Overview, Causes, & Risk Factors

Stomach cancer is cancer that begins in the stomach. Men are affected more than women.

What is going on in the body?

Stomach cancer usually arises from cells that line the inside of the stomach. A cell will undergo changes that cause it to become cancerous. It will begin to grow and multiply uncontrollably. The cancer cells will form a tumor. The tumor will invade and destroy tissues around it as it grows. Eventually it can penetrate through the wall of the stomach and spread to structures around the stomach. Cancer cells can also break off from the tumor and enter the blood stream. These cells will form new tumors in other parts of the body, a process known as metastasis.

What are the causes and risks of the disease?

No one knows the precise reason why this cancer occurs. People from Japan are at higher risk than people from other areas. Risk decreases when people at risk move to areas of lower risk. This may be due to changes in diet, but this has not been proven. Cancer of the stomach is higher among people who smoke and consume alcohol than in those who do not.

Risk factors for stomach cancer include:

  • family history
  • type A blood
  • lack of stomach acid
  • low socioeconomic status
  • low consumption of fruits and vegetables
  • consumption of salted, smoked, or poorly preserved food
  • cigarette smoking
  • increased age
  • certain ethnic groups

  • Symptoms & Signs

    What are the signs and symptoms of the disease?

    Because the symptoms are vague and often ignored, stomach cancer can grow in the stomach for a long time before it is detected. The most common symptom is unexplained weight loss. People may complain of an uneasy sense of fullness, stomach heaviness, or distention. A person may also have chronic nausea and pain in the middle of the abdomen. These symptoms indicate advanced disease. Most stomach cancers are found in the advanced stage.


    Diagnosis & Tests

    How is the disease diagnosed?

    Usually, a person sees a healthcare provider because of a symptom such as weight loss and nausea. The provider will take an in-depth history, which includes a nutritional assessment. The first test may be an x-ray of the stomach called an upper gastrointestinal exam, or upper GI. Depending on the results of the upper GI, the next part of the evaluation will be a flexible gastroscopy in which a tiny tube with a light is passed into the stomach. This allows the physician to look at the walls of the stomach. If any of the tissue looks unusual, a biopsy will be done to remove a piece to determine if it is cancer.

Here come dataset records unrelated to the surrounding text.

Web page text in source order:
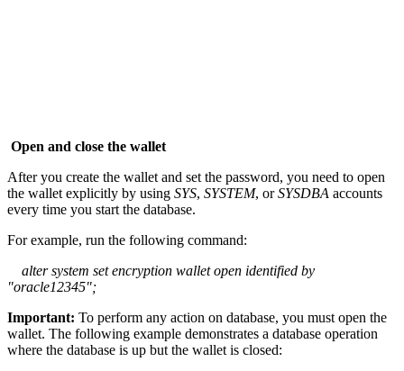
Open and close the wallet
After you create the wallet and set the password, you need to open
the wallet explicitly by using SYS, SYSTEM, orSYSDBA accounts
every time you start the database.
For example, run the following command:
alter system set encryption wallet open identified by
"oracle12345";
Important: To perform any action on database, you must open the
wallet. The following example demonstrates a database operation
where the database is up but the wallet is closed:

    If cancer is confirmed, other tests will be done to determine the extent of the disease. These tests include CT scans and other specialized x-rays. Tumor markers, or chemical markers produced by tumors, are not useful in diagnosing early stage stomach cancer but may be useful to track the cancer after surgery.


    Prevention & Expectations

    What can be done to prevent the disease?

    Avoiding all tobacco products will decrease the likelihood of developing stomach cancer. Although not proven, a diet that has fruits and vegetables as a component may also be helpful in avoiding this cancer. Some conditions are thought to lead to stomach cancer. They include:

  • chronic gastritis, which is inflammation of the stomach
  • Barrett's esophagus, which is chronic inflammation of the lower end of the esophagus caused by gastroesophageal reflux disease
  • previous stomach surgery, such as a partial gastrectomy
  • H. pylori infection, a bacterial infection of the stomach
  • certain gastric polyps, such as those that are adenomatuous
  • pernicious anemia, a low red blood cell count thought to be caused by an autoimmune disorder
  • Menetrier's disease, a form of gastritis in which the stomach lining has excess folds
  • What are the long-term effects of the disease?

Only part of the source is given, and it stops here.